TASK PROMPT: Consider the entries below. Count the lines holding the string "input" and state the number only.

------ EXERCISE MATERIAL ------

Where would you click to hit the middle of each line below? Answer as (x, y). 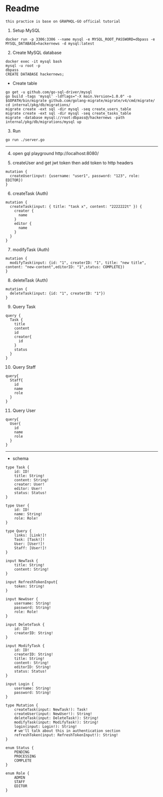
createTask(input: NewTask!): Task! (51, 710)
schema (20, 458)
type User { (17, 506)
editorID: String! (33, 667)
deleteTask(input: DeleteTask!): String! (56, 718)
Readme (22, 8)
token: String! (30, 586)
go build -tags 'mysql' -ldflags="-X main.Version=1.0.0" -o (68, 96)

------

EXERCISE RESULT: 2